Another, more prevalent problem, says Dr. Emanuele, is that for some teens their social feeds can become fuel for negative feelings they have about themselves. Kids struggling with self-doubt read into their friends’ images what they feel they are lacking.
“Kids view social media through the lens of their own lives,” says Dr. Emanuele. “If they’re struggling to stay on top of things or suffering from low self-esteem, they’re more likely to interpret images of peers having fun as confirmation that they’re doing badly compared to their friends.”

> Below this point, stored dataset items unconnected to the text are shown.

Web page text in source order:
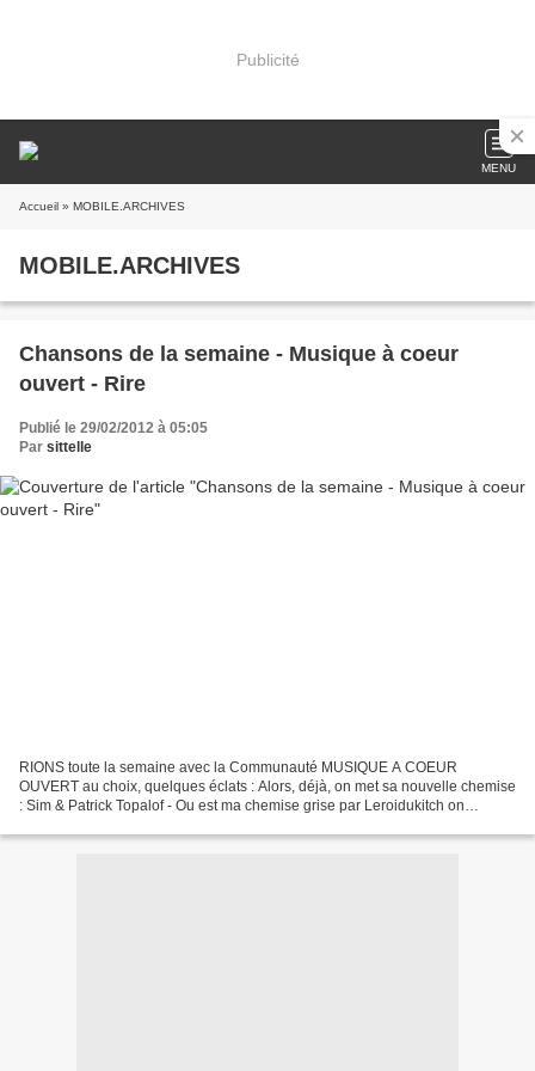
Publicité
MENU
Accueil » MOBILE.ARCHIVES
MOBILE.ARCHIVES
Chansons de la semaine - Musique à coeur
ouvert - Rire
Publié le 29/02/2012 à 05:05
Par sittelle
RIONS toute la semaine avec la Communauté MUSIQUE A COEUR
OUVERT au choix, quelques éclats : Alors, déjà, on met sa nouvelle chemise
: Sim & Patrick Topalof - Ou est ma chemise grise par Leroidukitch on
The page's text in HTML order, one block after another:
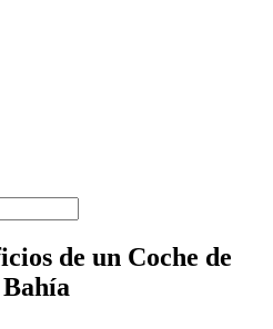
de un Coche de
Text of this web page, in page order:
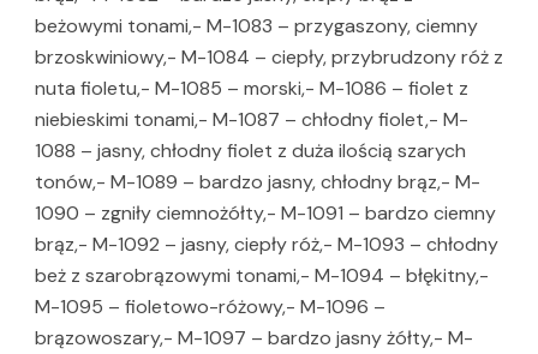
beżowymi tonami,- M-1083 – przygaszony, ciemny
brzoskwiniowy,- M-1084 – ciepły, przybrudzony róż z
nuta fioletu,- M-1085 – morski,- M-1086 – fiolet z
niebieskimi tonami,- M-1087 – chłodny fiolet,- M-
1088 – jasny, chłodny fiolet z duża ilością szarych
tonów,- M-1089 – bardzo jasny, chłodny brąz,- M-
1090 – zgniły ciemnożółty,- M-1091 – bardzo ciemny
brąz,- M-1092 – jasny, ciepły róż,- M-1093 – chłodny
beż z szarobrązowymi tonami,- M-1094 – błękitny,-
M-1095 – fioletowo-różowy,- M-1096 –
brązowoszary,- M-1097 – bardzo jasny żółty,- M-

Sasha and her friend Jacob, 15, agree that constant exposure to social media has had an impact on how they view their peers and themselves. “It’s like you know it isn’t making you happy,” says Jacob of the pictures his friends post on Instagram. “But you still look.”

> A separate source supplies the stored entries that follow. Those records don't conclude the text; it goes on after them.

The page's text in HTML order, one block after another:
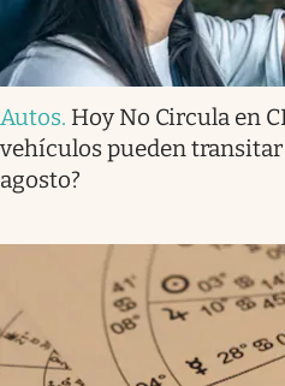
Autos. Hoy No Circula en
vehículos pueden transitar
agosto?
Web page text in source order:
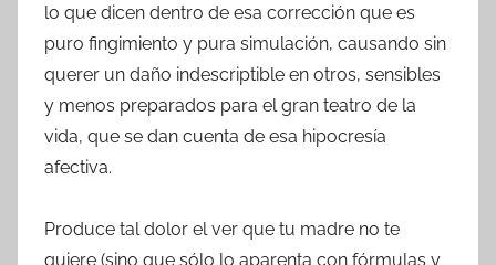
lo que dicen dentro de esa corrección que es
puro fingimiento y pura simulación, causando sin
querer un daño indescriptible en otros, sensibles
y menos preparados para el gran teatro de la
vida, que se dan cuenta de esa hipocresía
afectiva.
Produce tal dolor el ver que tu madre no te
quiere (sino que sólo lo aparenta con fórmulas y
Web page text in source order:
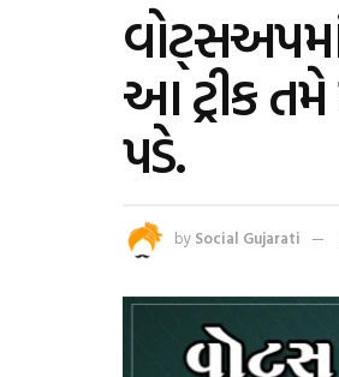
આ ટ્રીક
પડે.
by Social Gujarati
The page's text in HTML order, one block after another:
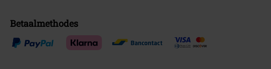
Betaalmethodes

Even the knowledge that these images mask serious problems doesn’t seem to alleviate the pressure they cause.
“I knew a girl who had an eating disorder. We all knew it. It got so bad that she ended up going to a treatment center, but when she put pictures up of herself on the beach looking super-thin everyone liked them anyway,” says Sasha.
Logically, she says, she knew the pictures weren’t current and the girl was very ill, but that didn’t stop her from feeling a twinge of jealousy. “I remember thinking ‘I wish I looked like that’ and then being horrified at myself.”
Sasha also acknowledges the trouble of “liking” images that in this case provided dangerous validation. “It’s like we were saying, ‘Good job.’ ”
What can parents do to help kids build a safe and reasonable relationship with social media before they’re out on their own?
Dr. Wick says keeping teens from falling into the social media trap is more complicated than it sounds. “It’s not about taking the phone away or having a single conversation.” She says, “Parents need to be diligent about making sure kids are getting a dose of reality and need to model healthy behaviors.”
In the end, as a parent you want your child to be happy and successful. But making sure she knows you love her and you’re proud of her as she is—unfiltered, unedited, imperfect—will help her build confidence she needs to accept herself and stay safe and healthy when she’s out on her own.